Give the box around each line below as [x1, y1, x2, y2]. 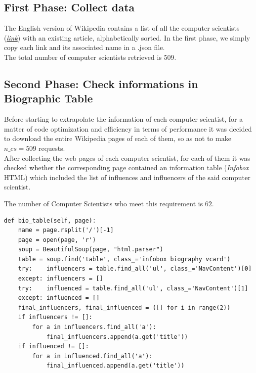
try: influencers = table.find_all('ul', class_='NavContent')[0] [18, 265, 252, 273]
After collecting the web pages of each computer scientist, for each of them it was [4, 152, 251, 163]
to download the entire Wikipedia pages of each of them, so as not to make [4, 133, 231, 143]
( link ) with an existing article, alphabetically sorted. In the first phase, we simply [4, 32, 250, 43]
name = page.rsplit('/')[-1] [18, 227, 114, 234]
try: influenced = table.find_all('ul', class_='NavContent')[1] [18, 284, 248, 292]
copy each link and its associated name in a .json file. [4, 42, 165, 52]
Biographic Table [4, 91, 93, 106]
--- --- ---
* _Description of the task_
The expected output is the lines from the one with "After collecting the" through the end of the data, exactly as written and nothing more.

* _Response_
After collecting the web pages of each computer scientist, for each of them it was [4, 152, 251, 163]
to download the entire Wikipedia pages of each of them, so as not to make [4, 133, 231, 143]
( link ) with an existing article, alphabetically sorted. In the first phase, we simply [4, 32, 250, 43]
name = page.rsplit('/')[-1] [18, 227, 114, 234]
try: influenced = table.find_all('ul', class_='NavContent')[1] [18, 284, 248, 292]
copy each link and its associated name in a .json file. [4, 42, 165, 52]
Biographic Table [4, 91, 93, 106]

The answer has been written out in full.